Substitute Claudia Müller's golden-goal winner delighted an 18,000-strong crowd at the Donaustadion in Ulm after Sweden unexpectedly took the hosts to extra time.

Watch the best 2005 Women’s EURO goals

2005: Germany 3-1 Norway

Grings 21, Lingor 24, Prinz 63; Mellgren 41
Ewood Park, Blackburn

Germany: Rottenberg; Jones, Minnert, Hingst; Lingor, Carlson, Pohlers, Garefrekes; Mittag (Wimbersky 58), Grings (Smisek 68), Prinz
Norway: Nørdby; Stangeland, Følstad, Stensland, Christensen, Paulsen; Rønning (Knutsen 83), Gulbrandsen; Mellgren, Frantzen (Herlovsen 59), Klaveness (Blystad-Bjerke 87)

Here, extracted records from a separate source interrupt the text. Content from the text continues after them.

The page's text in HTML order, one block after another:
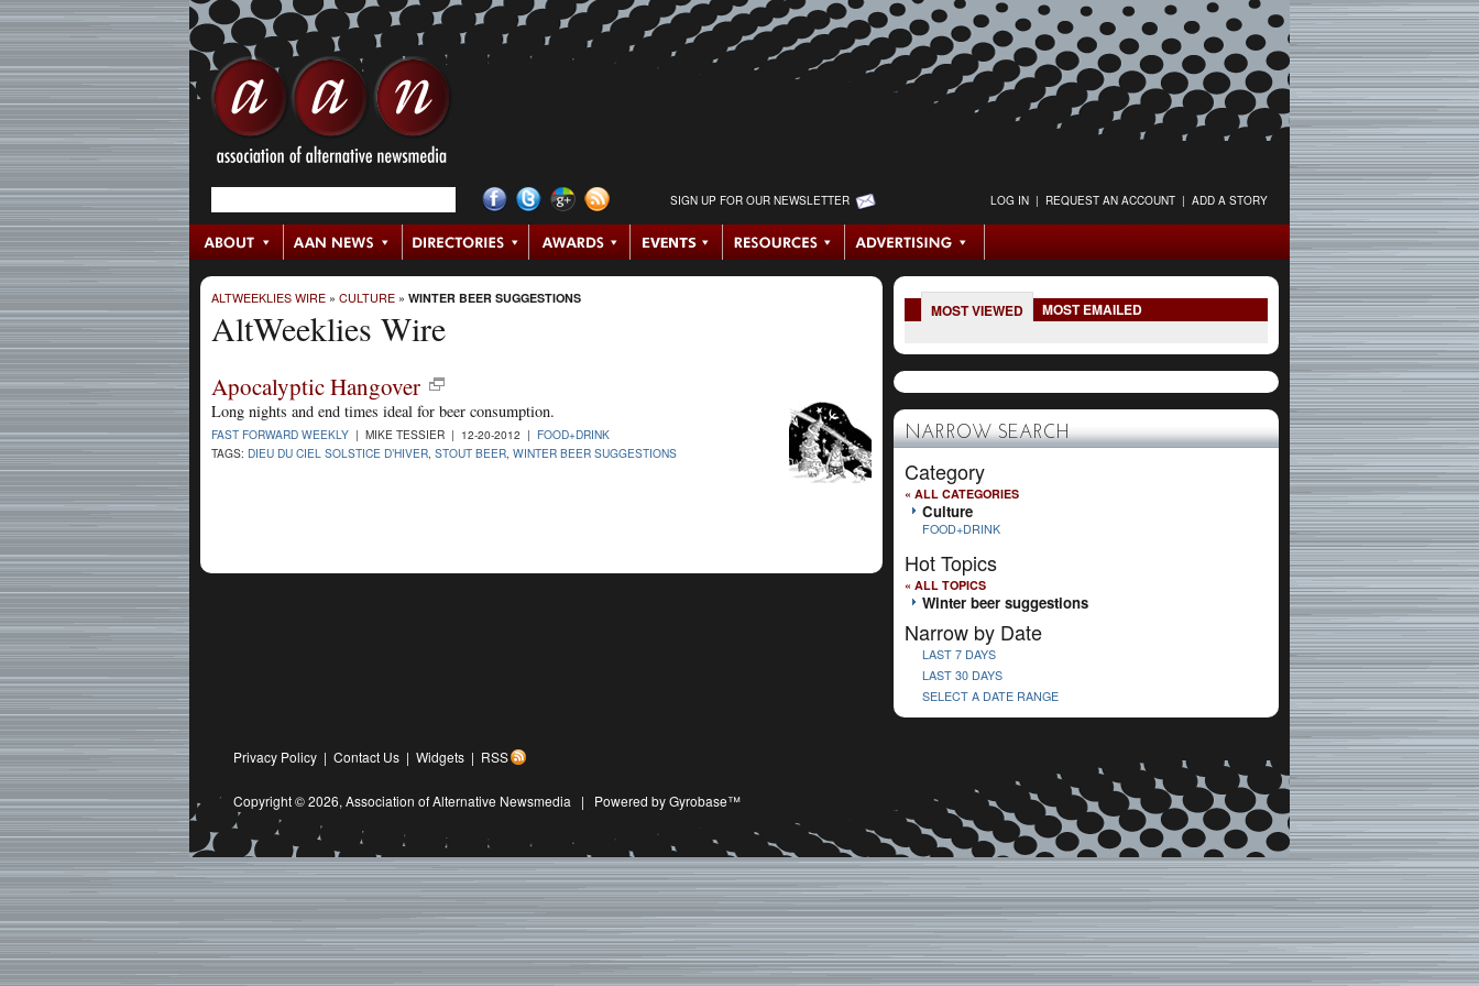
SIGN UP FOR OUR NEWSLETTER LOG IN | REQUEST AN ACCOUNT | ADD A STORY
ALTWEEKLIES WIRE » CULTURE » WINTER BEER SUGGESTIONS
AltWeeklies Wire
Apocalyptic Hangover
Long nights and end times ideal for beer consumption.
FAST FORWARD WEEKLY | MIKE TESSIER | 12-20-2012 | FOOD+DRINK
TAGS: DIEU DU CIEL SOLSTICE D’HIVER STOUT BEER WINTER BEER SUGGESTIONS
MOST VIEWED MOST EMAILED
NARROW SEARCH
Category
« ALL CATEGORIES
Culture
FOOD+DRINK
Hot Topics
« ALL TOPICS
Winter beer suggestions
Narrow by Date
LAST 7 DAYS
LAST 30 DAYS
SELECT A DATE RANGE
Privacy Policy | Contact Us | Widgets | RSS
Copyright © 2026, Association of Alternative Newsmedia | Powered by Gyrobase™
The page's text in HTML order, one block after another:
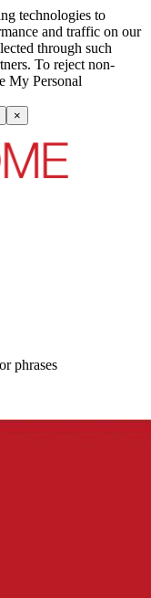
technologies to
and traffic on our
through such
To reject non-
My Personal
×
phrases
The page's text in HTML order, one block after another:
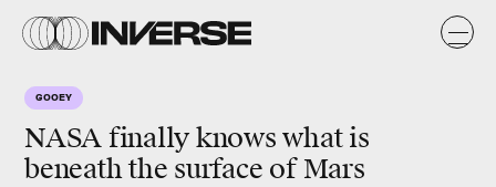
GOOEY
NASA finally knows what is
beneaththe surface of Mars
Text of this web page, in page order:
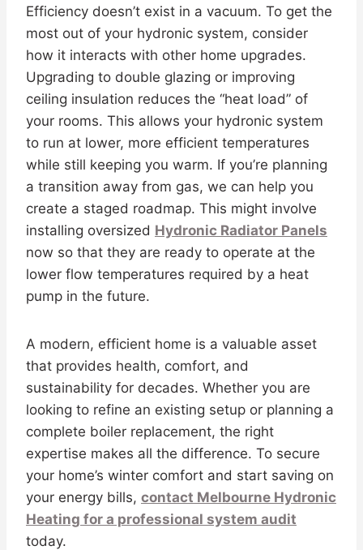
Efficiency doesn’t exist in a vacuum. To get the
most out of your hydronic system, consider
how it interacts with other home upgrades.
Upgrading to double glazing or improving
ceiling insulation reduces the “heat load” of
your rooms. This allows your hydronic system
to run at lower, more efficient temperatures
while still keeping you warm. If you’re planning
a transition away from gas, we can help you
create a staged roadmap. This might involve
installing oversized Hydronic Radiator Panels
now so that they are ready to operate at the
lower flow temperatures required by a heat
pump in the future.
A modern, efficient home is a valuable asset
that provides health, comfort, and
sustainability for decades. Whether you are
looking to refine an existing setup or planning a
complete boiler replacement, the right
expertise makes all the difference. To secure
your home’s winter comfort and start saving on
your energy bills, contact Melbourne Hydronic
Heating for a professional system audit
today.
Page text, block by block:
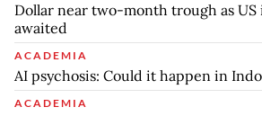
Dollar near two-month trough as
awaited
ACADEMIA
AI psychosis: Could it happen in
ACADEMIA
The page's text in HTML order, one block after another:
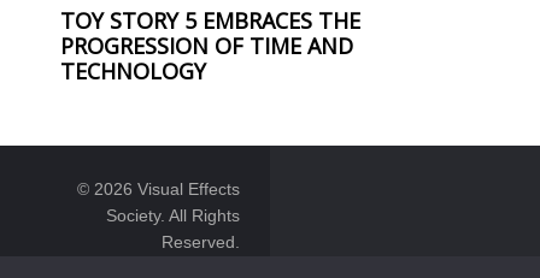
TOY STORY 5 EMBRACES THE
PROGRESSION OF TIME AND
TECHNOLOGY
© 2026 Visual Effects
Society. All Rights
Reserved.
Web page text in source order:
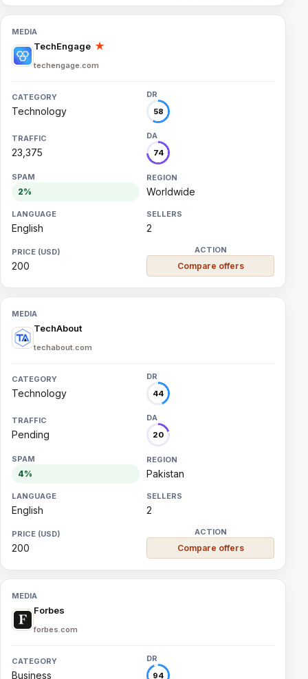
TechEngage ★
techengage.com
Technology 58
23,375 74
2% Worldwide
English 2
200 Compare offers
TechAbout
techabout.com
Technology 44
Pending 20
4% Pakistan
English 2
200 Compare offers
Forbes
forbes.com
Business 94
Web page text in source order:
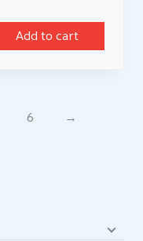
Add to cart
6 →
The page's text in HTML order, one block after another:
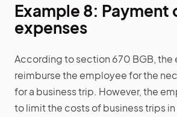
Example 8: Payment
expenses
According to section 670 BGB, the
reimburse the employee for the
for a business trip. However, the
to limit the costs of business trips
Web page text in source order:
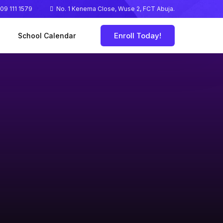
111 1579 No. 1 Kenema Close, Wuse 2, FCT Abuja.
School Calendar Enroll Today!
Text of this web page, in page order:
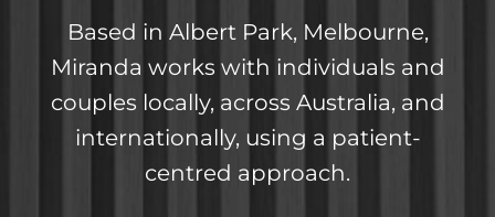
Based in Albert Park, Melbourne,
Miranda works with individuals and
couples locally, across Australia, and
internationally, using a patient-
centred approach.
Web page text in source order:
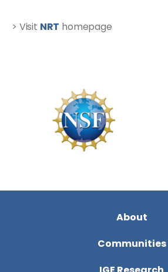
> Visit NRT homepage
About
Communities
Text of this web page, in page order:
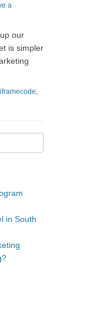
a
our
is simpler
iframecode,
in South
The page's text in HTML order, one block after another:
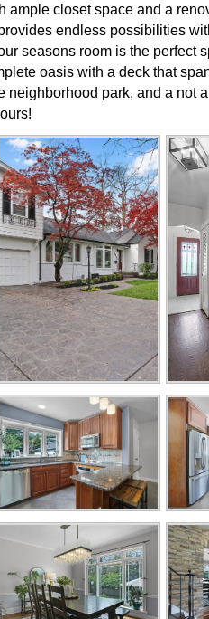
ample closet space and a
endless possibilities
seasons room is the perfect
oasis with a deck that
neighborhood park, and a not
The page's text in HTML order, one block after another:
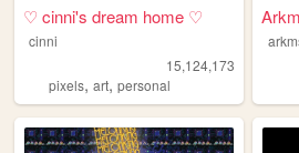
♡ cinni's dream home ♡
cinni
15,124,173
pixels, art, personal
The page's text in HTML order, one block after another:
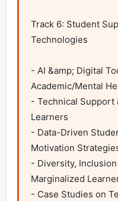
Track 6: Student
Technologies
- AI &amp; Digital
Academic/Mental
- Technical Support
Learners
- Data-Driven
Motivation
- Diversity,
Marginalized
- Case Studies on
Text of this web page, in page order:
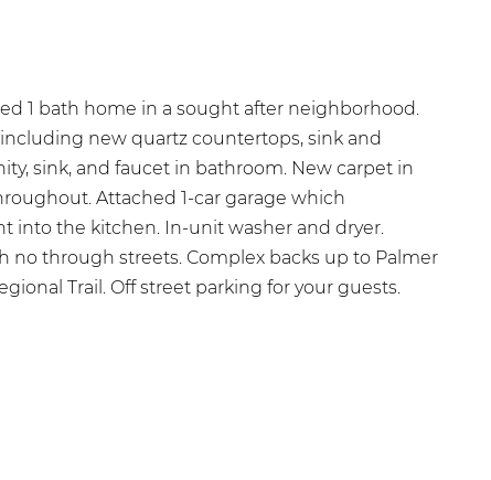
1 bath home in a sought after neighborhood.
new quartz countertops, sink and
sink, and faucet in bathroom. New carpet in
Attached 1-car garage which
into the kitchen. In-unit washer and dryer.
no through streets. Complex backs up to Palmer
Trail. Off street parking for your guests.
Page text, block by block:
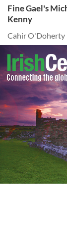
Fine Gael's
Kenny
Cahir O'Doherty
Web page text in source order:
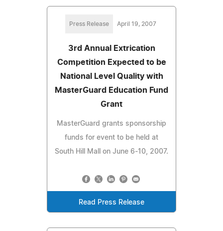
Press Release April 19, 2007
3rd Annual Extrication
Competition Expected to be
National Level Quality with
MasterGuard Education Fund
Grant
MasterGuard grants sponsorship
funds for event to be held at
South Hill Mall on June 6-10, 2007.
Read Press Release
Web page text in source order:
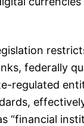
federally
regulated
“financial
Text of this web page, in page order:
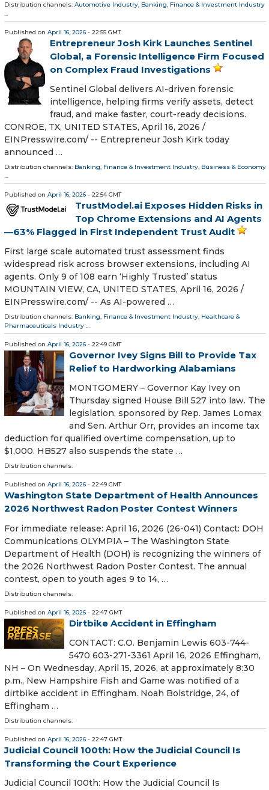
Distribution channels: Automotive Industry, Banking, Finance & Investment Industry
...
Published on April 16, 2026 - 22:55 GMT
Entrepreneur Josh Kirk Launches Sentinel
Global, a Forensic Intelligence Firm Focused
on Complex Fraud Investigations
Sentinel Global delivers AI-driven forensic
intelligence, helping firms verify assets, detect
fraud, and make faster, court-ready decisions.
CONROE, TX, UNITED STATES, April 16, 2026 /⁨
EINPresswire.com⁩/ -- Entrepreneur Josh Kirk today
announced …
Distribution channels: Banking, Finance & Investment Industry, Business & Economy
...
Published on April 16, 2026 - 22:54 GMT
TrustModel.ai Exposes Hidden Risks in
Top Chrome Extensions and AI Agents
—63% Flagged in First Independent Trust Audit
First large scale automated trust assessment finds
widespread risk across browser extensions, including AI
agents. Only 9 of 108 earn ‘Highly Trusted’ status
MOUNTAIN VIEW, CA, UNITED STATES, April 16, 2026 /⁨
EINPresswire.com⁩/ -- As AI-powered …
Distribution channels: Banking, Finance & Investment Industry, Healthcare &
Pharmaceuticals Industry ...
Published on April 16, 2026 - 22:49 GMT
Governor Ivey Signs Bill to Provide Tax
Relief to Hardworking Alabamians
MONTGOMERY – Governor Kay Ivey on
Thursday signed House Bill 527 into law. The
legislation, sponsored by Rep. James Lomax
and Sen. Arthur Orr, provides an income tax
deduction for qualified overtime compensation, up to
$1,000. HB527 also suspends the state …
Distribution channels:
Published on April 16, 2026 - 22:49 GMT
Washington State Department of Health Announces
2026 Northwest Radon Poster Contest Winners
For immediate release: April 16, 2026 (26-041) Contact: DOH
Communications OLYMPIA – The Washington State
Department of Health (DOH) is recognizing the winners of
the 2026 Northwest Radon Poster Contest. The annual
contest, open to youth ages 9 to 14, …
Distribution channels:
Published on April 16, 2026 - 22:47 GMT
Dirtbike Accident in Effingham
CONTACT: C.O. Benjamin Lewis 603-744-
5470 603-271-3361 April 16, 2026 Effingham,
NH – On Wednesday, April 15, 2026, at approximately 8:30
p.m., New Hampshire Fish and Game was notified of a
dirtbike accident in Effingham. Noah Bolstridge, 24, of
Effingham …
Distribution channels:
Published on April 16, 2026 - 22:47 GMT
Judicial Council 100th: How the Judicial Council Is
Transforming the Court Experience
Judicial Council 100th: How the Judicial Council Is
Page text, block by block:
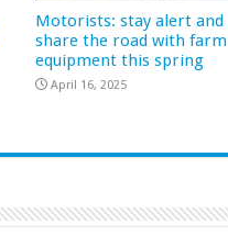
Motorists: stay alert and
share the road with farm
equipment this spring
April 16, 2025
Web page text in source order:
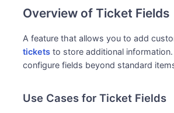
Overview of Ticket Fields
A feature that allows you to add
tickets to store additional
configure fields beyond standard
Use Cases for Ticket Fields
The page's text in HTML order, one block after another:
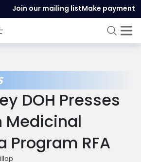
Join our mailing listMake payment
DOH Presses
Medicinal
Program RFA
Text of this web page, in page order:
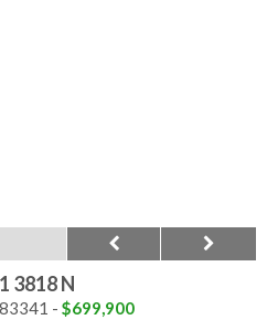
3818 N
- $699,900
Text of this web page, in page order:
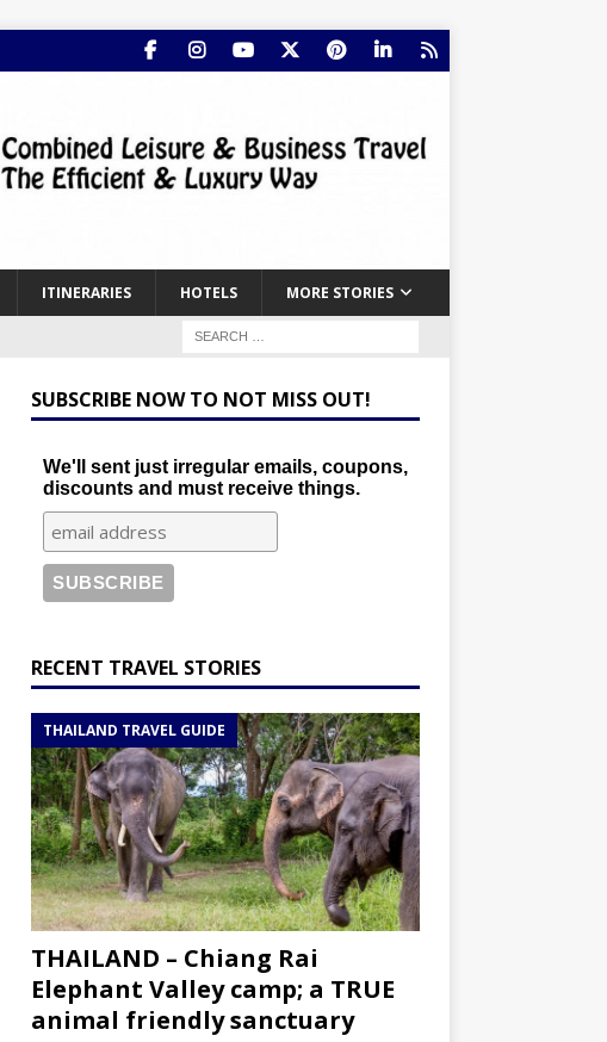
ITINERARIES HOTELS MORE STORIES
SUBSCRIBE NOW TO NOT MISS OUT!
We'll sent just irregular emails, coupons,
discounts and must receive things.
RECENT TRAVEL STORIES
THAILAND TRAVEL GUIDE
THAILAND – Chiang Rai
Elephant Valley camp; a TRUE
animal friendly sanctuary
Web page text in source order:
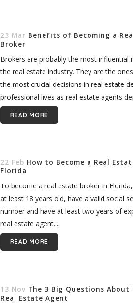
23 Mar Benefits of Becoming a
Broker
Brokers are probably the most influential
the real estate industry. They are the
the most crucial decisions in real estate
professional lives as real estate agents
READ MORE
22 Feb How to Become a Real
Florida
To become a real estate broker in
at least 18 years old, have a valid social
number and have at least two years of
real estate agent....
READ MORE
13 Nov The 3 Big Questions About
Real Estate Agent
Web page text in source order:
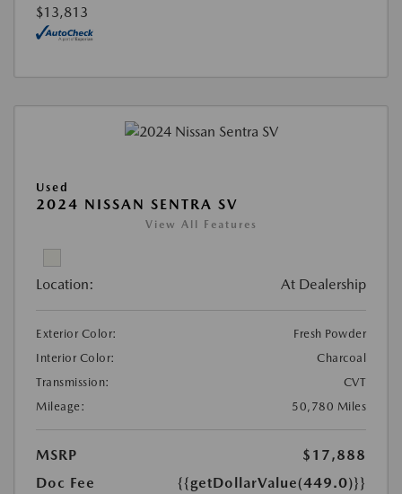
$13,813
Used
2024 NISSAN SENTRA SV
View All Features
Location: At Dealership
Exterior Color:
Fresh Powder
Interior Color:
Charcoal
Transmission:
CVT
Mileage:
50,780 Miles
MSRP
$17,888
Doc Fee
{{getDollarValue(449.0)}}
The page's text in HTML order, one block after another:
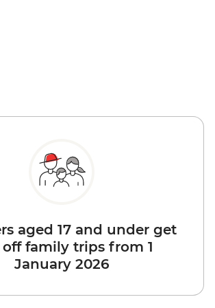
aged 17 and under get
off family trips from 1
January 2026
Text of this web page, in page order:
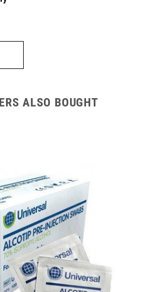
ALSO BOUGHT
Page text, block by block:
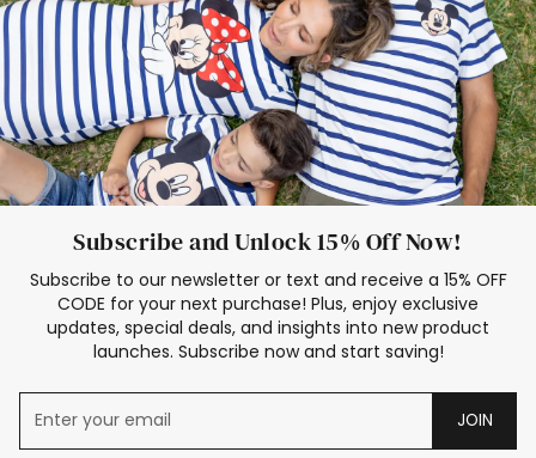
Subscribe and Unlock 15% Off Now!
Subscribe to our newsletter or text and receive a 15% OFF
CODE for your next purchase! Plus, enjoy exclusive
updates, special deals, and insights into new product
launches. Subscribe now and start saving!
JOIN
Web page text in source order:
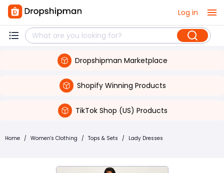
Log in
Dropshipman Marketplace
Shopify Winning Products
TikTok Shop (US) Products
Home / Women's Clothing / Tops & Sets / Lady Dresses
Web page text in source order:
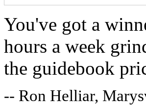
You've got a
hours a week
the guidebook
-- Ron Helliar,
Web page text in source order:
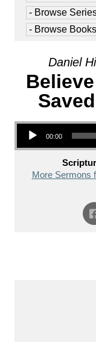
Daniel
Audio Player
00:00
More Sermons

Inka Grings, Renate Lingor and, again, Prinz were on target as Germany coach Tina Theune-Meyer bowed out in glory.

2009: England 2-6 Germany

Watch the best 2009 Women’s EURO goals

Carney 24, K Smith 55; Prinz 20 76, Behringer 22, Kulig 51, Grings 62 73
Helsinki Olympic Stadium, Helsinki

England: Brown; Stoney, Asante, F White, A Scott; Carney, Chapman (Westwood 86), Williams, J Scott, Aluko (Sanderson 81); K Smith
Germany: Angerer; Peter, Bartuslak, Krahn, Bresonik; Behringer (Sašić 60), Laudehr, Kulig, Garefrekes (Alushi 83); Prinz, Grings

Germany clinched a fifth European title in a row but were pushed hard by a spirited England side until a decisive three-goal burst.

2013: Germany 1-0 Norway

Five stunning strikes from Women’s EURO 2013

Mittag 49
Friends Arena, Solna

Germany: Angerer; Maier, Krahn, Bartuslak, Cramer; Lotzen (Mittag 46), Kessler, Goessling, Laudehr (Schmidt 77); Maroszán, Sašić
Norway: Hjelmseth; Mjelde, Rønning, Grødum (Kaurin 85), Akerhaugen; Graham Hansen, Gulbdrandsen (Thorsnes 68), Stensland (Isaksen 76), Dekkerhus, Minde; Hegerberg

Nadine Angerer saved a penalty in either half and substitute Anja Mittag hit the winner as the holders claimed their sixth consecutive European title

2017: Netherlands 4-2 Denmark

Women’s EURO 2017: Watch all 68 goals

Miedema 10 89, Martens 28, Spitse 51; Nadim 6pen, Harder 33
FC Twente Stadion, Enschede

Netherlands: Van Veenendaal; Van Lunteren (Janssen 57), Dekker, Van der Gragt, Van Es (Van den Berg 90+4); Groenen, Van de Donk, Spitse; Van de Sanden (Jansen 90), Miedema, Martens
Denmark: Petersen; Nielsen, Boye Sørensen (Røddik 77), Larsen, Sandvej; Troelsgaard, Kildemoes (Thøgersen 61), Pedersen (Christiansen 82), Veje; Harder, Nadim

Nadia Nadim's early penalty gave the hosts a scare, it was 2-2 by the break, before second-half goals from Sherida Spitse and Vivianne Miedema settled the game.